▶ [What is being asked]
What is needed is an exact transcription of every record, minus the pictures.

▶ [Input records]
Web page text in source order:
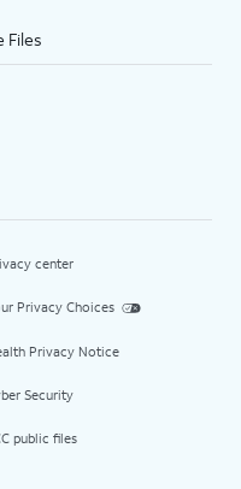
Files
center
Privacy Choices
Privacy Notice
Security
public files
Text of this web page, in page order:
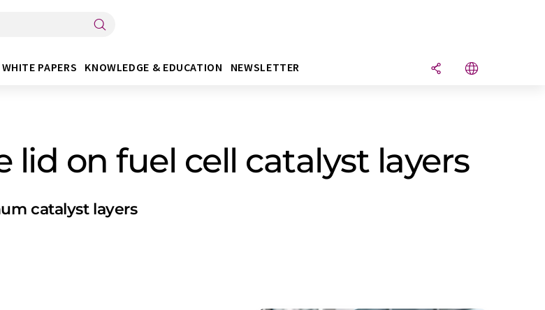
WHITE PAPERS KNOWLEDGE & EDUCATION NEWSLETTER
on fuel cell catalyst layers
catalyst layers
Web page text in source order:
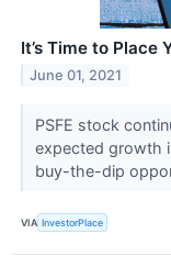
It’s Time to Place
June 01, 2021
PSFE stock
expected growth
buy-the-dip
VIA InvestorPlace
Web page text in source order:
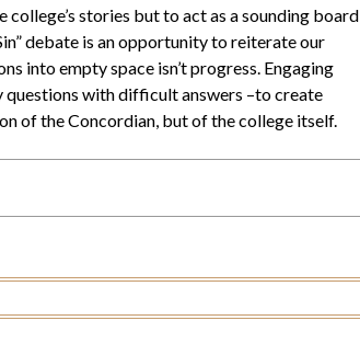
stories but to act as a sounding board
debate is an opportunity to reiterate our
into empty space isn’t progress. Engaging
with difficult answers –to create
of the Concordian, but of the college itself.
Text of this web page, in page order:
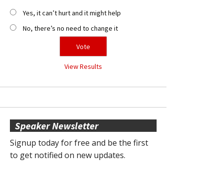
Yes, it can’t hurt and it might help
No, there’s no need to change it
View Results
Speaker Newsletter
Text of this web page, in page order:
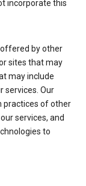
incorporate this
offered by other
sites that may
may include
services. Our
practices of other
services, and
to
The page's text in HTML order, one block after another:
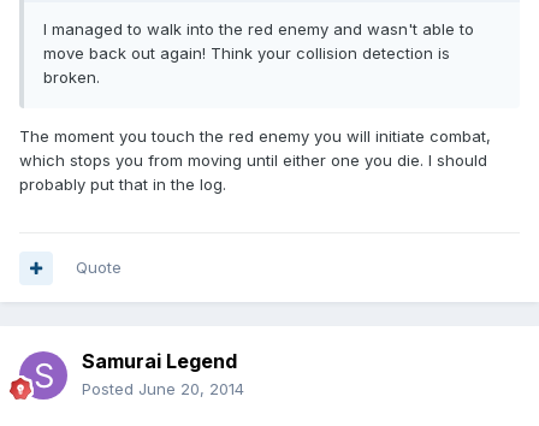
I managed to walk into the red enemy and wasn't able to
move back out again! Think your collision detection is
broken.
The moment you touch the red enemy you will initiate combat,
which stops you from moving until either one you die. I should
probably put that in the log.
Quote
Samurai Legend
Posted June 20, 2014
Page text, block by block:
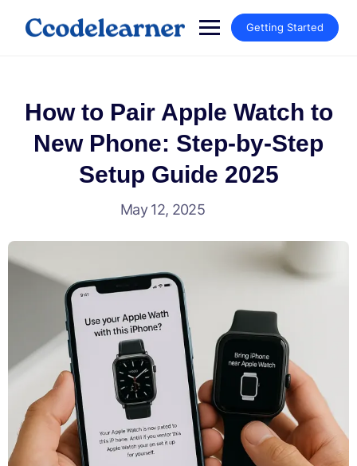
Getting Started
How to Pair Apple Watch to
New Phone: Step-by-Step
Setup Guide 2025
May 12, 2025
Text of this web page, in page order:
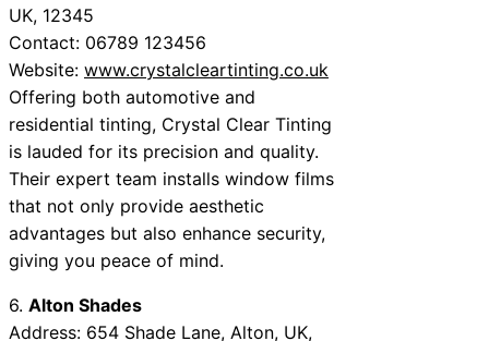
UK, 12345
Contact: 06789 123456
Website: www.crystalcleartinting.co.uk
Offering both automotive and
residential tinting, Crystal Clear Tinting
is lauded for its precision and quality.
Their expert team installs window films
that not only provide aesthetic
advantages but also enhance security,
giving you peace of mind.
6. Alton Shades
Address: 654 Shade Lane, Alton, UK,
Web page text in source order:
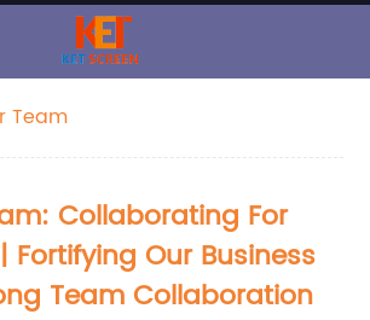
Team
Collaborating For
Fortifying Our Business
Team Collaboration
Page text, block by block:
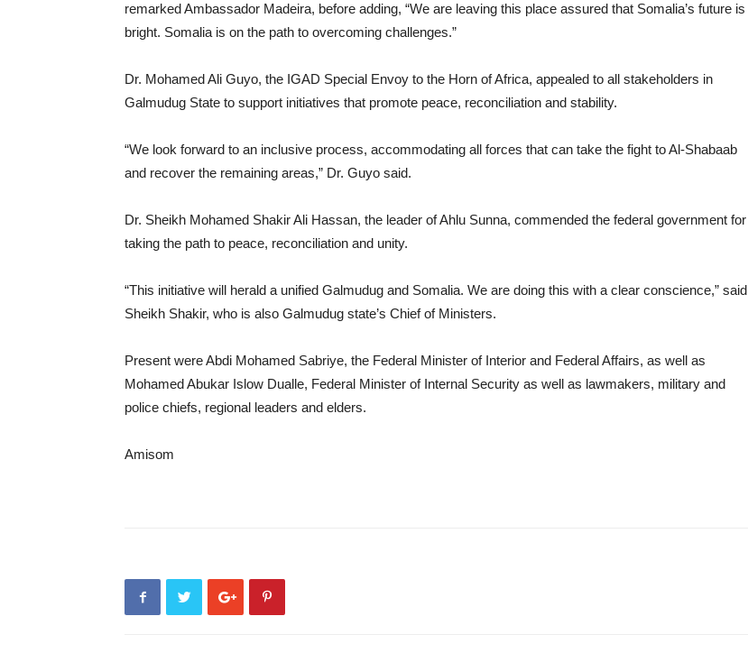
remarked Ambassador Madeira, before adding, “We are leaving this place assured that Somalia’s future is
bright. Somalia is on the path to overcoming challenges.”
Dr. Mohamed Ali Guyo, the IGAD Special Envoy to the Horn of Africa, appealed to all stakeholders in
Galmudug State to support initiatives that promote peace, reconciliation and stability.
“We look forward to an inclusive process, accommodating all forces that can take the fight to Al-Shabaab
and recover the remaining areas,” Dr. Guyo said.
Dr. Sheikh Mohamed Shakir Ali Hassan, the leader of Ahlu Sunna, commended the federal government for
taking the path to peace, reconciliation and unity.
“This initiative will herald a unified Galmudug and Somalia. We are doing this with a clear conscience,” said
Sheikh Shakir, who is also Galmudug state’s Chief of Ministers.
Present were Abdi Mohamed Sabriye, the Federal Minister of Interior and Federal Affairs, as well as
Mohamed Abukar Islow Dualle, Federal Minister of Internal Security as well as lawmakers, military and
police chiefs, regional leaders and elders.
Amisom
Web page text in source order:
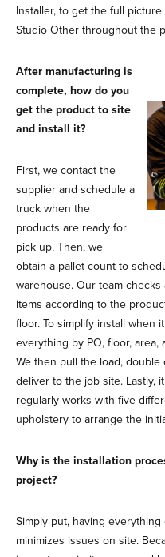
Installer, to get the full
Studio Other throughout the
After manufacturing is
complete, how do you
get the product to site
and install it?
First, we contact the
supplier and schedule a
truck when the
products are ready for
pick up. Then, we
obtain a pallet count to
warehouse. Our team
items according to the
floor. To simplify install when
everything by PO, floor,
We then pull the load,
deliver to the job site. Lastly,
regularly works with five
upholstery to arrange the
Why is the installation
project?
Simply put, having
minimizes issues on site.
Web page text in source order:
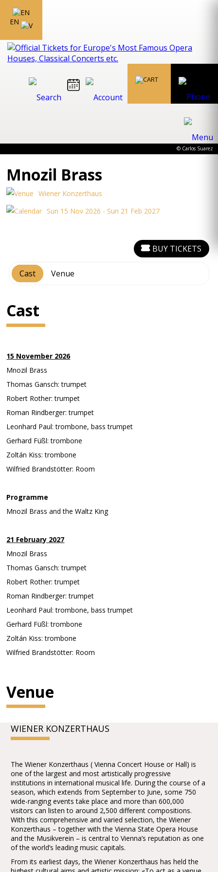
EN
© Carlos Suarez
Mnozil Brass
Wiener Konzerthaus
Sun 15 Nov 2026 - Sun 21 Feb 2027
Cast Venue
BUY TICKETS
Cast
15 November 2026
Mnozil Brass
Thomas Gansch: trumpet
Robert Rother: trumpet
Roman Rindberger: trumpet
Leonhard Paul: trombone, bass trumpet
Gerhard Füßl: trombone
Zoltán Kiss: trombone
Wilfried Brandstötter: Room
Programme
Mnozil Brass and the Waltz King
21 February 2027
Mnozil Brass
Thomas Gansch: trumpet
Robert Rother: trumpet
Roman Rindberger: trumpet
Leonhard Paul: trombone, bass trumpet
Gerhard Füßl: trombone
Zoltán Kiss: trombone
Wilfried Brandstötter: Room
Venue
WIENER KONZERTHAUS
The Wiener Konzerthaus ( Vienna Concert House or Hall) is
one of the largest and most artistically progressive
institutions in international musical life. During the course of a
season, which extends from September to June, some 750
wide-ranging events take place and more than 600,000
visitors can listen to around 2,500 different compositions.
With this comprehensive and varied selection, the Wiener
Konzerthaus – together with the Vienna State Opera House
and the Musikverein – is central to Vienna’s reputation as one
of the world’s leading music capitals.
From its earliest days, the Wiener Konzerthaus has held the
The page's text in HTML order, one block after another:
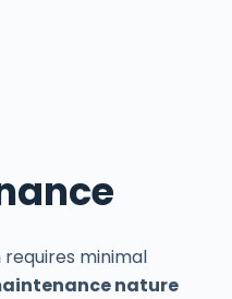
requires minimal
nature
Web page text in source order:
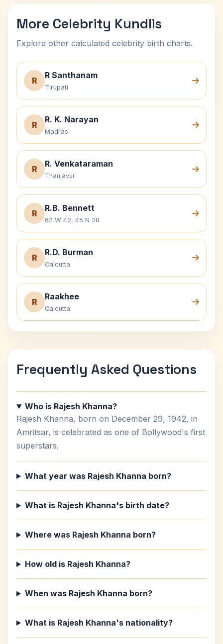
More Celebrity Kundlis
Explore other calculated celebrity birth charts.
R
R Santhanam
Tirupati
R
R. K. Narayan
Madras
R
R. Venkataraman
Thanjavur
R
R.B. Bennett
62 W 42, 45 N 28
R
R.D. Burman
Calcutta
R
Raakhee
Calcutta
Frequently Asked Questions
Who is Rajesh Khanna?
Rajesh Khanna, born on December 29, 1942, in
Amritsar, is celebrated as one of Bollywood's first
superstars.
What year was Rajesh Khanna born?
What is Rajesh Khanna's birth date?
Where was Rajesh Khanna born?
How old is Rajesh Khanna?
When was Rajesh Khanna born?
What is Rajesh Khanna's nationality?
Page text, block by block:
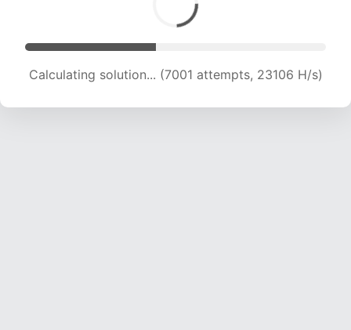
Calculating solution... (8545 attempts, 21151 H/s)
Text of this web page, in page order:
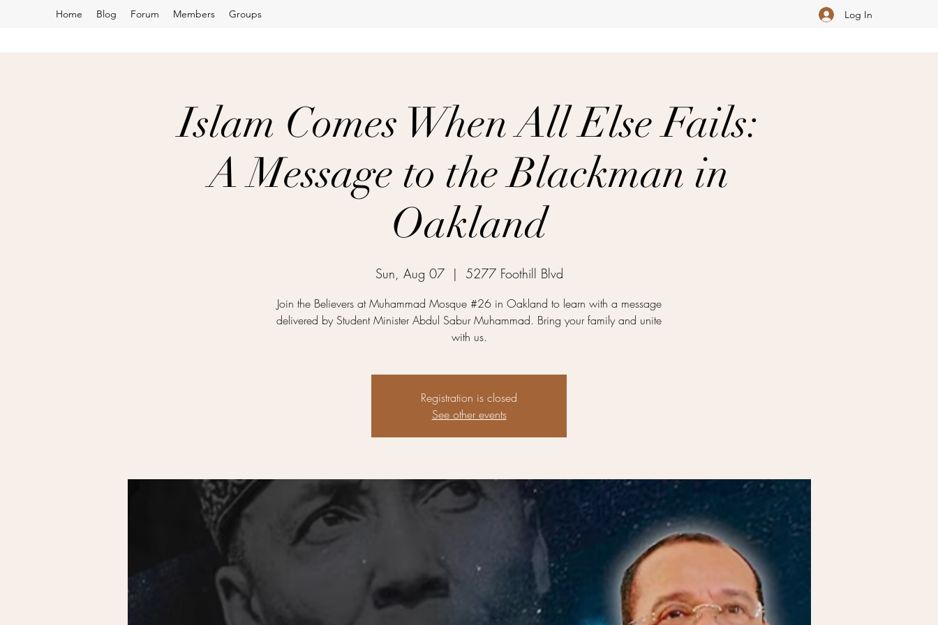
Home Blog Forum Members Groups Log In
Islam Comes When All Else Fails:
A Message to the Blackman in
Oakland
Sun, Aug 07
  |
5277 Foothill Blvd
Join the Believers at Muhammad Mosque #26 in Oakland to learn with a message
delivered by Student Minister Abdul Sabur Muhammad. Bring your family and unite
with us.
Registration is closed
See other events
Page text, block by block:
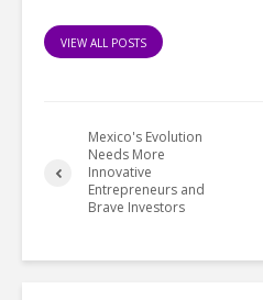
VIEW ALL POSTS
Mexico's Evolution
Needs More
Innovative
Entrepreneurs and
Brave Investors
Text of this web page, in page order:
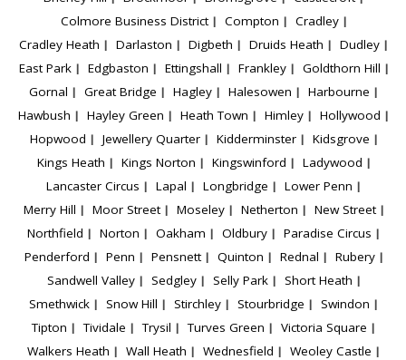
Colmore Business District
Compton
Cradley
Cradley Heath
Darlaston Digbeth Druids Heath
Dudley
East Park
Edgbaston Ettingshall Frankley
Goldthorn Hill
Gornal
Great Bridge Hagley Halesowen
Harbourne
Hawbush
Hayley Green Heath Town Himley
Hollywood
Hopwood
Jewellery Quarter Kidderminster
Kidsgrove
Kings Heath
Kings Norton Kingswinford
Ladywood
Lancaster Circus
Lapal Longbridge
Lower Penn
Merry Hill
Moor Street Moseley Netherton
New Street
Northfield
Norton Oakham Oldbury
Paradise Circus
Penderford
Penn Pensnett Quinton Rednal
Rubery
Sandwell Valley
Sedgley Selly Park
Short Heath
Smethwick
Snow Hill Stirchley Stourbridge
Swindon
Tipton
Tividale Trysil Turves Green
Victoria Square
Walkers Heath
Wall Heath Wednesfield
Weoley Castle
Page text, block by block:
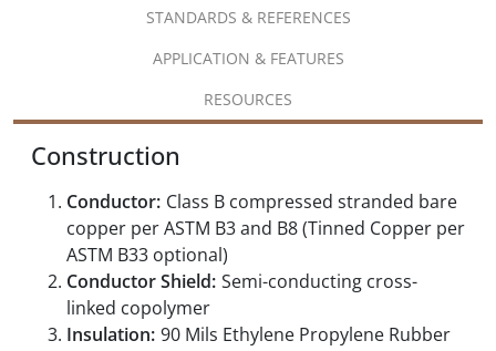
STANDARDS & REFERENCES
APPLICATION & FEATURES
RESOURCES
Construction
Conductor: Class B compressed stranded bare
copper per ASTM B3 and B8 (Tinned Copper per
ASTM B33 optional)
Conductor Shield: Semi-conducting cross-
linked copolymer
Insulation: 90 Mils Ethylene Propylene Rubber
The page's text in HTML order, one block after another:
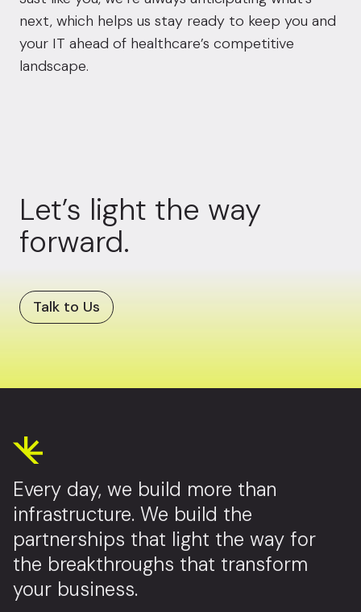
next, which helps us stay ready to keep you and
your IT ahead of healthcare’s competitive
landscape.
Let’s light the way
forward.
Talk to Us
Every day, we build more than
infrastructure. We build the
partnerships that light the way for
the breakthroughs that transform
your business.
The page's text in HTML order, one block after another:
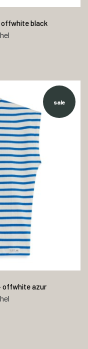
offwhite black
sale
offwhite azur
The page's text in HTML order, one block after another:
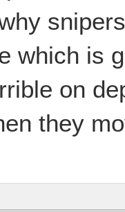
which is
on
they

▶ [Response to this task]
Web page text in source order:
Files
center
Privacy Choices
Privacy Notice
Security
public files
Text of this web page, in page order:
WHITE PAPERS KNOWLEDGE & EDUCATION NEWSLETTER
on fuel cell catalyst layers
catalyst layers
Web page text in source order:
It’s Time to Place
June 01, 2021
PSFE stock
expected growth
buy-the-dip
VIA InvestorPlace
Web page text in source order:
stories but to act as a sounding board
debate is an opportunity to reiterate our
into empty space isn’t progress. Engaging
with difficult answers –to create
of the Concordian, but of the college itself.
Text of this web page, in page order:
Yes, it can’t hurt and it might help
No, there’s no need to change it
View Results
Speaker Newsletter
Text of this web page, in page order:
incorporate this
offered by other
sites that may
may include
services. Our
practices of other
services, and
to
The page's text in HTML order, one block after another:
I managed to walk into the red enemy and wasn't able to
move back out again! Think your collision detection is
broken.
The moment you touch the red enemy you will initiate combat,
which stops you from moving until either one you die. I should
probably put that in the log.
Quote
Samurai Legend
Posted June 20, 2014
Page text, block by block:
Getting Started
How to Pair Apple Watch to
New Phone: Step-by-Step
Setup Guide 2025
May 12, 2025
Text of this web page, in page order:
UK, 12345
Contact: 06789 123456
Website: www.crystalcleartinting.co.uk
Offering both automotive and
residential tinting, Crystal Clear Tinting
is lauded for its precision and quality.
Their expert team installs window films
that not only provide aesthetic
advantages but also enhance security,
giving you peace of mind.
6. Alton Shades
Address: 654 Shade Lane, Alton, UK,
Web page text in source order:
Team
Collaborating For
Fortifying Our Business
Team Collaboration
Page text, block by block:
remarked Ambassador Madeira, before adding, “We are leaving this place assured that Somalia’s future is
bright. Somalia is on the path to overcoming challenges.”
Dr. Mohamed Ali Guyo, the IGAD Special Envoy to the Horn of Africa, appealed to all stakeholders in
Galmudug State to support initiatives that promote peace, reconciliation and stability.
“We look forward to an inclusive process, accommodating all forces that can take the fight to Al-Shabaab
and recover the remaining areas,” Dr. Guyo said.
Dr. Sheikh Mohamed Shakir Ali Hassan, the leader of Ahlu Sunna, commended the federal government for
taking the path to peace, reconciliation and unity.
“This initiative will herald a unified Galmudug and Somalia. We are doing this with a clear conscience,” said
Sheikh Shakir, who is also Galmudug state’s Chief of Ministers.
Present were Abdi Mohamed Sabriye, the Federal Minister of Interior and Federal Affairs, as well as
Mohamed Abukar Islow Dualle, Federal Minister of Internal Security as well as lawmakers, military and
police chiefs, regional leaders and elders.
Amisom
Web page text in source order:
Installer, to get the full
Studio Other throughout the
After manufacturing is
complete, how do you
get the product to site
and install it?
First, we contact the
supplier and schedule a
truck when the
products are ready for
pick up. Then, we
obtain a pallet count to
warehouse. Our team
items according to the
floor. To simplify install when
everything by PO, floor,
We then pull the load,
deliver to the job site. Lastly,
regularly works with five
upholstery to arrange the
Why is the installation
project?
Simply put, having
minimizes issues on site.
Web page text in source order:
EN
© Carlos Suarez
Mnozil Brass
Wiener Konzerthaus
Sun 15 Nov 2026 - Sun 21 Feb 2027
Cast Venue
BUY TICKETS
Cast
15 November 2026
Mnozil Brass
Thomas Gansch: trumpet
Robert Rother: trumpet
Roman Rindberger: trumpet
Leonhard Paul: trombone, bass trumpet
Gerhard Füßl: trombone
Zoltán Kiss: trombone
Wilfried Brandstötter: Room
Programme
Mnozil Brass and the Waltz King
21 February 2027
Mnozil Brass
Thomas Gansch: trumpet
Robert Rother: trumpet
Roman Rindberger: trumpet
Leonhard Paul: trombone, bass trumpet
Gerhard Füßl: trombone
Zoltán Kiss: trombone
Wilfried Brandstötter: Room
Venue
WIENER KONZERTHAUS
The Wiener Konzerthaus ( Vienna Concert House or Hall) is
one of the largest and most artistically progressive
institutions in international musical life. During the course of a
season, which extends from September to June, some 750
wide-ranging events take place and more than 600,000
visitors can listen to around 2,500 different compositions.
With this comprehensive and varied selection, the Wiener
Konzerthaus – together with the Vienna State Opera House
and the Musikverein – is central to Vienna’s reputation as one
of the world’s leading music capitals.
From its earliest days, the Wiener Konzerthaus has held the
The page's text in HTML order, one block after another:
requires minimal
nature
Web page text in source order:
More Celebrity Kundlis
Explore other calculated celebrity birth charts.
R
R Santhanam
Tirupati
R
R. K. Narayan
Madras
R
R. Venkataraman
Thanjavur
R
R.B. Bennett
62 W 42, 45 N 28
R
R.D. Burman
Calcutta
R
Raakhee
Calcutta
Frequently Asked Questions
Who is Rajesh Khanna?
Rajesh Khanna, born on December 29, 1942, in
Amritsar, is celebrated as one of Bollywood's first
superstars.
What year was Rajesh Khanna born?
What is Rajesh Khanna's birth date?
Where was Rajesh Khanna born?
How old is Rajesh Khanna?
When was Rajesh Khanna born?
What is Rajesh Khanna's nationality?
Page text, block by block:
Calculating solution... (8545 attempts, 21151 H/s)
Text of this web page, in page order:
Home Blog Forum Members Groups Log In
Islam Comes When All Else Fails:
A Message to the Blackman in
Oakland
Sun, Aug 07
  |
5277 Foothill Blvd
Join the Believers at Muhammad Mosque #26 in Oakland to learn with a message
delivered by Student Minister Abdul Sabur Muhammad. Bring your family and unite
with us.
Registration is closed
See other events
Page text, block by block:
VIEW ALL POSTS
Mexico's Evolution
Needs More
Innovative
Entrepreneurs and
Brave Investors
Text of this web page, in page order:
Colmore Business District
Compton
Cradley
Cradley Heath
Darlaston Digbeth Druids Heath
Dudley
East Park
Edgbaston Ettingshall Frankley
Goldthorn Hill
Gornal
Great Bridge Hagley Halesowen
Harbourne
Hawbush
Hayley Green Heath Town Himley
Hollywood
Hopwood
Jewellery Quarter Kidderminster
Kidsgrove
Kings Heath
Kings Norton Kingswinford
Ladywood
Lancaster Circus
Lapal Longbridge
Lower Penn
Merry Hill
Moor Street Moseley Netherton
New Street
Northfield
Norton Oakham Oldbury
Paradise Circus
Penderford
Penn Pensnett Quinton Rednal
Rubery
Sandwell Valley
Sedgley Selly Park
Short Heath
Smethwick
Snow Hill Stirchley Stourbridge
Swindon
Tipton
Tividale Trysil Turves Green
Victoria Square
Walkers Heath
Wall Heath Wednesfield
Weoley Castle
Page text, block by block:
STANDARDS & REFERENCES
APPLICATION & FEATURES
RESOURCES
Construction
Conductor: Class B compressed stranded bare
copper per ASTM B3 and B8 (Tinned Copper per
ASTM B33 optional)
Conductor Shield: Semi-conducting cross-
linked copolymer
Insulation: 90 Mils Ethylene Propylene Rubber
The page's text in HTML order, one block after another:
next, which helps us stay ready to keep you and
your IT ahead of healthcare’s competitive
landscape.
Let’s light the way
forward.
Talk to Us
Every day, we build more than
infrastructure. We build the
partnerships that light the way for
the breakthroughs that transform
your business.
The page's text in HTML order, one block after another:
offwhite black
sale
offwhite azur
The page's text in HTML order, one block after another:
which is
on
they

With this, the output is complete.